DATA START

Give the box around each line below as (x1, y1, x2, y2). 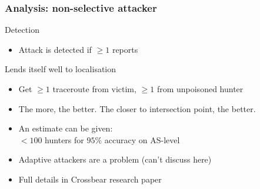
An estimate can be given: (18, 122, 113, 134)
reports (112, 43, 138, 55)
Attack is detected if (18, 43, 92, 55)
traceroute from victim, (52, 83, 136, 95)
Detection (5, 23, 39, 36)
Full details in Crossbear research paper (18, 173, 162, 185)
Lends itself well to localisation (5, 63, 116, 75)
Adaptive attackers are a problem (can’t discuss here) (18, 153, 212, 166)
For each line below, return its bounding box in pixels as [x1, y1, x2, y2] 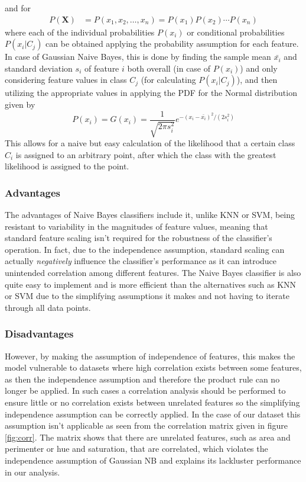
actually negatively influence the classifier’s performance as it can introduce [5, 255, 277, 267]
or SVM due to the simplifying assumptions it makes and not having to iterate [5, 290, 289, 302]
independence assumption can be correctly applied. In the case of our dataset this [5, 407, 301, 420]
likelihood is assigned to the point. [5, 160, 129, 172]
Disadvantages [5, 326, 74, 341]
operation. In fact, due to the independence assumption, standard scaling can [5, 243, 285, 255]
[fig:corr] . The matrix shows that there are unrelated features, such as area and [5, 430, 291, 443]
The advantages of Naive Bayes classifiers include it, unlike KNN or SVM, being [5, 208, 295, 221]
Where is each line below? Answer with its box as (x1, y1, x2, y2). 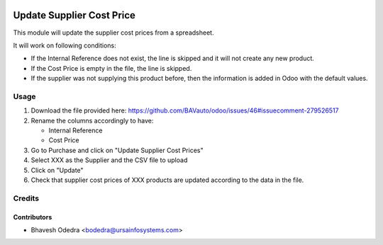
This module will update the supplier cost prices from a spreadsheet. (13, 28, 214, 37)
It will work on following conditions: (13, 41, 116, 50)
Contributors (13, 212, 52, 221)
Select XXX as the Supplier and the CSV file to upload (30, 156, 188, 164)
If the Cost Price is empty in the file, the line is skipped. (30, 64, 192, 72)
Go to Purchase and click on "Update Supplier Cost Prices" (30, 146, 204, 154)
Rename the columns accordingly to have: (30, 116, 154, 125)
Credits (13, 193, 39, 203)
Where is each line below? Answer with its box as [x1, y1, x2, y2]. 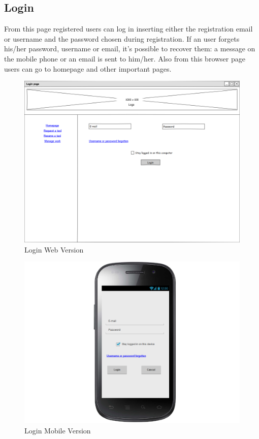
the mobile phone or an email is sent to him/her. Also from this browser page [4, 53, 245, 64]
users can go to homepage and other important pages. [4, 63, 172, 74]
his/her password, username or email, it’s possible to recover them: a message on [4, 43, 255, 54]
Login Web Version [24, 244, 84, 255]
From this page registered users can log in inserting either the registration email [4, 23, 253, 34]
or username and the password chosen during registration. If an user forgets [4, 33, 240, 44]
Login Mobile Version [24, 425, 91, 435]
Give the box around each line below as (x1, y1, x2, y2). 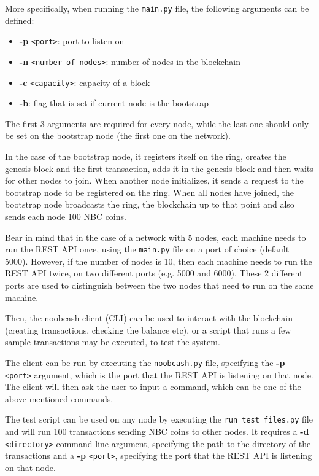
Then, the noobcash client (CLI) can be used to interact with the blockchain (5, 311, 293, 324)
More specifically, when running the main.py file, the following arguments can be (5, 2, 309, 14)
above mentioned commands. (5, 392, 113, 405)
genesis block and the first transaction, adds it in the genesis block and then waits (5, 162, 313, 174)
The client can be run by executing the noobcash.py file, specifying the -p (5, 356, 285, 369)
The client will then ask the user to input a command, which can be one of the (5, 380, 301, 393)
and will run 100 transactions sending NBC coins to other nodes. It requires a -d (5, 425, 309, 438)
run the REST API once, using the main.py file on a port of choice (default (5, 243, 290, 256)
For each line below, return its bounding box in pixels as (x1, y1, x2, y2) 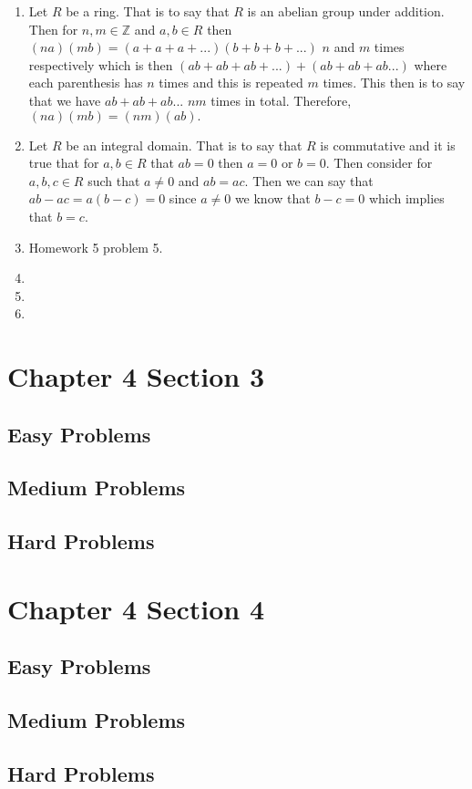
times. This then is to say (323, 73, 466, 92)
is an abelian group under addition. (247, 2, 445, 20)
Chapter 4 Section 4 (7, 589, 265, 627)
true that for (28, 153, 99, 172)
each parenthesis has (28, 73, 143, 92)
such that (87, 171, 140, 190)
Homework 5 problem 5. (28, 237, 163, 256)
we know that (234, 189, 311, 208)
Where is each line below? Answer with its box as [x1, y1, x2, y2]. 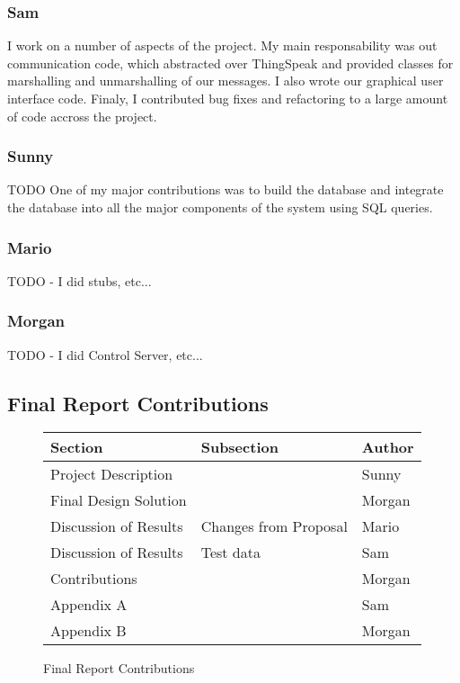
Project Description [50, 463, 173, 485]
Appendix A [50, 594, 128, 616]
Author [361, 436, 414, 458]
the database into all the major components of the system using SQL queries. [7, 198, 433, 216]
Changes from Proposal [200, 516, 348, 537]
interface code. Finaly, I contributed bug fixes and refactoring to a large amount [7, 89, 448, 107]
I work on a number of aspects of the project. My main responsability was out [7, 36, 438, 55]
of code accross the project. [7, 106, 157, 125]
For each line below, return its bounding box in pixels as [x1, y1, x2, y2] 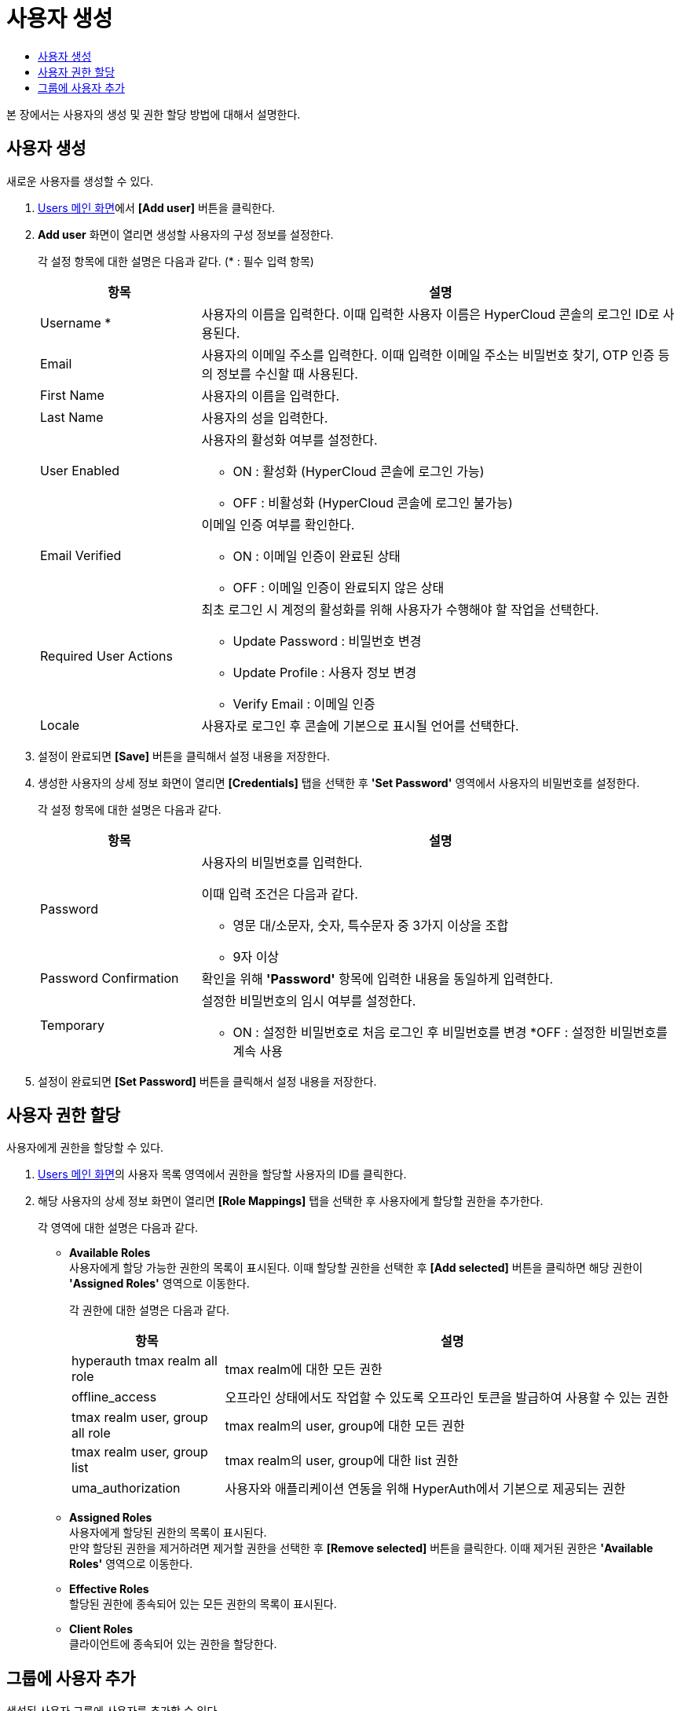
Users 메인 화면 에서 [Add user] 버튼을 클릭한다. [38, 200, 276, 214]
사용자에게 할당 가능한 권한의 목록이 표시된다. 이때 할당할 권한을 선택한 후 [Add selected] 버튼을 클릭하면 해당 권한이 [69, 1261, 643, 1275]
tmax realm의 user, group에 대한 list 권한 [225, 1453, 459, 1469]
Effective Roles [69, 1582, 149, 1596]
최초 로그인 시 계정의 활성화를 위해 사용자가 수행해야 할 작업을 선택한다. [201, 601, 599, 617]
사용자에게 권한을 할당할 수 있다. [6, 1141, 164, 1155]
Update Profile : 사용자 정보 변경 [232, 664, 417, 680]
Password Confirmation [40, 969, 179, 986]
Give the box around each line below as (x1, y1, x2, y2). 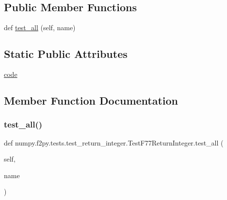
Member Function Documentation (4, 92, 178, 108)
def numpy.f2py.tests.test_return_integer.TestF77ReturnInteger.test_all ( (4, 137, 224, 147)
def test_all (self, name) (4, 22, 76, 33)
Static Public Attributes (4, 46, 128, 61)
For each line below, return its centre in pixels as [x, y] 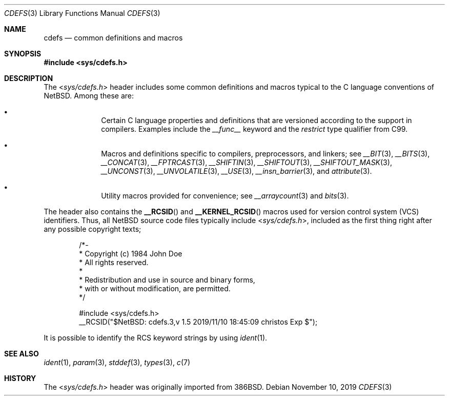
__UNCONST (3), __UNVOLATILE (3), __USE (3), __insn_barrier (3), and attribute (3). [237, 171]
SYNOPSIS [23, 54]
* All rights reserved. [114, 262]
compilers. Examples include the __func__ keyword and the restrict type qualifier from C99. [254, 129]
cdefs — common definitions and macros [113, 38]
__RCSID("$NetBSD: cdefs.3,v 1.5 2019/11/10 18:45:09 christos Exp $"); [198, 322]
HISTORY [20, 378]
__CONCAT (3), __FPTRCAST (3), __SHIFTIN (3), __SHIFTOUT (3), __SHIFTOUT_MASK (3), [247, 162]
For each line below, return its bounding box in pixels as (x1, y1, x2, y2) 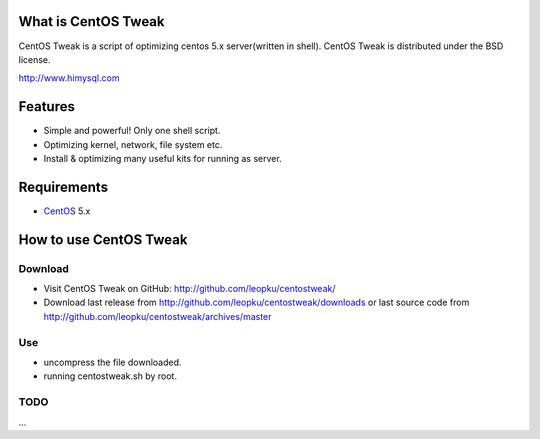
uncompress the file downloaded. (43, 356, 182, 368)
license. (18, 53, 51, 65)
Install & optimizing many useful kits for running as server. (43, 152, 282, 164)
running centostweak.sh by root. (43, 370, 177, 382)
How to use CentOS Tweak (18, 231, 188, 248)
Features (18, 98, 75, 115)
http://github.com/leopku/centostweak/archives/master (43, 310, 272, 322)
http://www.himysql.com (18, 72, 120, 84)
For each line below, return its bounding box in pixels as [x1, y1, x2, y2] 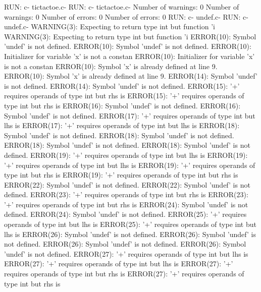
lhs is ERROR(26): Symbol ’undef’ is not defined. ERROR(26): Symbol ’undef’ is [4, 228, 256, 239]
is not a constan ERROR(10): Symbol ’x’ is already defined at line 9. [4, 61, 218, 71]
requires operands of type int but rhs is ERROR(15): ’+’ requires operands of [4, 90, 244, 101]
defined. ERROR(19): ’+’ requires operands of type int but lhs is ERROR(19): [4, 149, 248, 160]
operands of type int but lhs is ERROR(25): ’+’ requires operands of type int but [4, 219, 256, 229]
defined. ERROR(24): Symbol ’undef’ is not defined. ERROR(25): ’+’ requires [4, 209, 247, 219]
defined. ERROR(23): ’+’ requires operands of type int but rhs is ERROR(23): [4, 189, 248, 200]
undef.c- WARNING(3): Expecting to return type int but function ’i [4, 21, 215, 32]
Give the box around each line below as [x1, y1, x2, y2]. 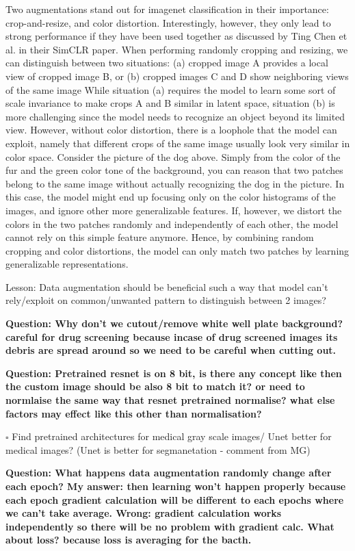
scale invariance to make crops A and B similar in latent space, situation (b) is [5, 96, 335, 110]
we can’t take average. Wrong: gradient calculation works [5, 506, 282, 520]
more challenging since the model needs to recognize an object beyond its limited [5, 109, 345, 123]
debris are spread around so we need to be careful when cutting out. [5, 343, 337, 357]
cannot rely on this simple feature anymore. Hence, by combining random [5, 230, 314, 244]
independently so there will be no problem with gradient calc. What [5, 519, 334, 533]
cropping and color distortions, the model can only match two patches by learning [5, 243, 350, 257]
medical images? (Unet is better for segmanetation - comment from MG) [5, 442, 311, 457]
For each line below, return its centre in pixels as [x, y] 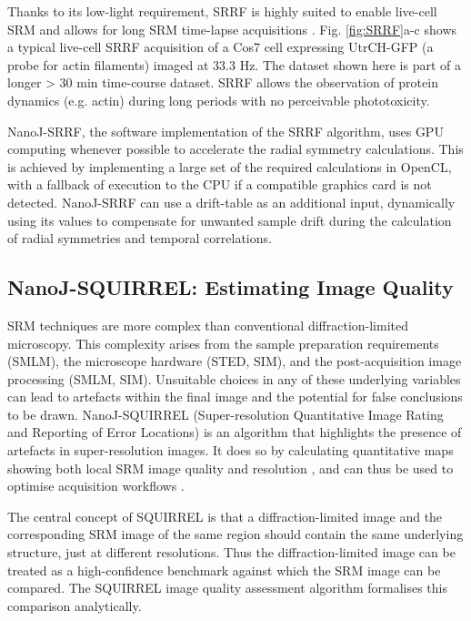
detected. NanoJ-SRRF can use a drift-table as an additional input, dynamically [231, 202]
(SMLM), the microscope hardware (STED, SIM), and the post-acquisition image [235, 361]
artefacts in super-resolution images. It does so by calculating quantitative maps [230, 450]
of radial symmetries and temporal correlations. [140, 238]
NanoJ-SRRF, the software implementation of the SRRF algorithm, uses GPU [225, 131]
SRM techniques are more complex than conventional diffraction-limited [208, 325]
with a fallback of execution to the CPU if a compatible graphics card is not [220, 184]
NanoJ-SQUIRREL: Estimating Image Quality [230, 287]
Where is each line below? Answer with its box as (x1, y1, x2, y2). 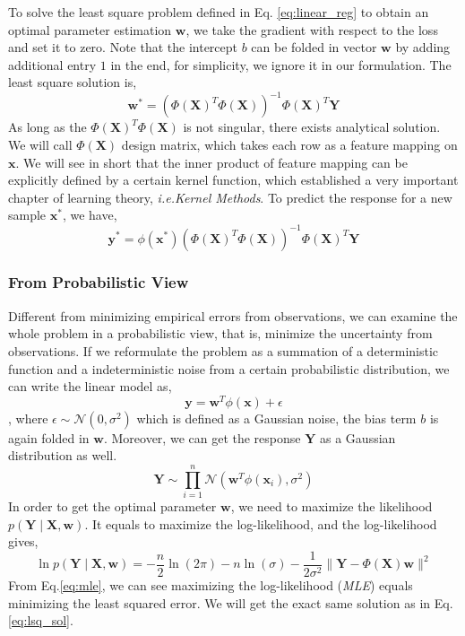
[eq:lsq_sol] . (8, 611, 73, 630)
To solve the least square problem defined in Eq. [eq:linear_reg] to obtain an (8, 3, 429, 21)
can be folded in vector (251, 38, 377, 57)
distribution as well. (8, 446, 117, 465)
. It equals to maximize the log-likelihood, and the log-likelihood (84, 514, 437, 533)
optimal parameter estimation (8, 20, 172, 39)
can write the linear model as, (8, 377, 172, 396)
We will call (8, 135, 73, 154)
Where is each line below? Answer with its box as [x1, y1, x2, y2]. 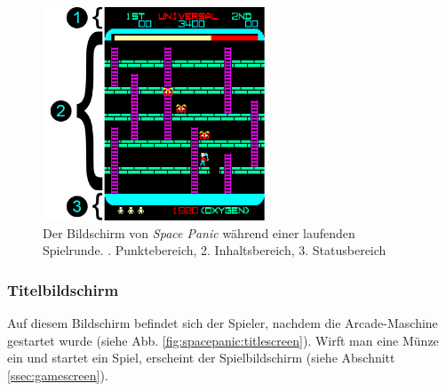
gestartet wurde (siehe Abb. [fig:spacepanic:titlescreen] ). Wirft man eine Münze [7, 331, 439, 349]
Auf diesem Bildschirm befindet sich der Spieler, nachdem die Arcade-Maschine [7, 314, 438, 331]
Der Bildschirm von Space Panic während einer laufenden [43, 223, 355, 242]
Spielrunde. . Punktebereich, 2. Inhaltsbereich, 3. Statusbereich [43, 241, 386, 259]
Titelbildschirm [7, 278, 119, 300]
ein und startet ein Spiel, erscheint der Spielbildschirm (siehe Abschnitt [7, 348, 395, 367]
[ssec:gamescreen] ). [7, 365, 108, 384]
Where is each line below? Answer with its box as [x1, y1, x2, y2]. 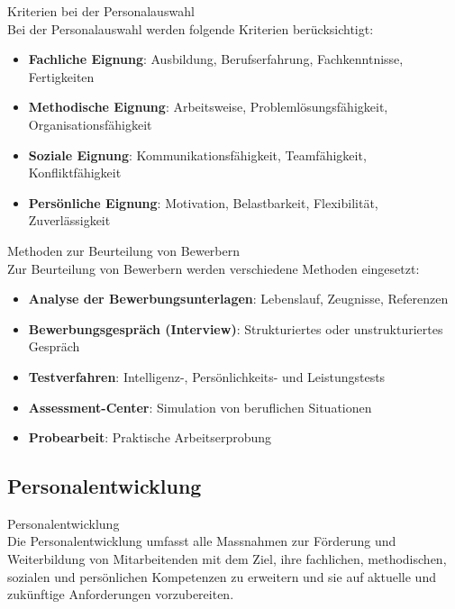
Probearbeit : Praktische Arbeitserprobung [28, 428, 272, 447]
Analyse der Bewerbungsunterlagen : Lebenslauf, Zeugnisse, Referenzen [28, 289, 449, 308]
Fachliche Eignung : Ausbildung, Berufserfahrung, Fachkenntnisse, [28, 50, 404, 68]
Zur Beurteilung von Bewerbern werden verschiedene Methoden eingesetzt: [7, 259, 420, 277]
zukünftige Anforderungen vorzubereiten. [7, 585, 234, 604]
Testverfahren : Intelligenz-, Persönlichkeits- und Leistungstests [28, 367, 386, 386]
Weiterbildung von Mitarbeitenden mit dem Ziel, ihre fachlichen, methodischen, [7, 550, 447, 568]
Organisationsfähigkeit [28, 114, 152, 133]
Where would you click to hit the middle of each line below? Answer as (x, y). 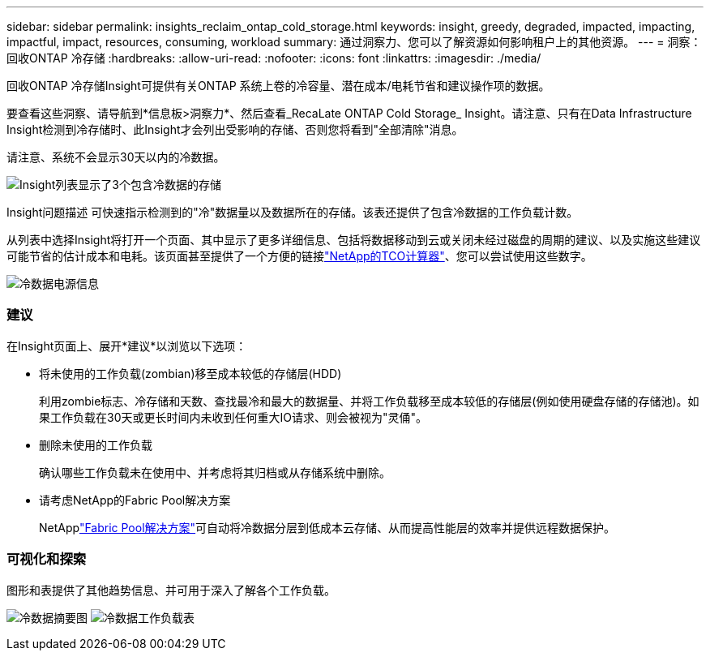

DATA END

Print the line above containing "ein und startet", the line containing "Probearbeit : Praktische", and everything between them, exactly as written. Pictures stay out.

ein und startet ein Spiel, erscheint der Spielbildschirm (siehe Abschnitt [7, 348, 395, 367]
[ssec:gamescreen] ). [7, 365, 108, 384]
Where is each line below? Answer with its box as [x1, y1, x2, y2]. 
Probearbeit : Praktische Arbeitserprobung [28, 428, 272, 447]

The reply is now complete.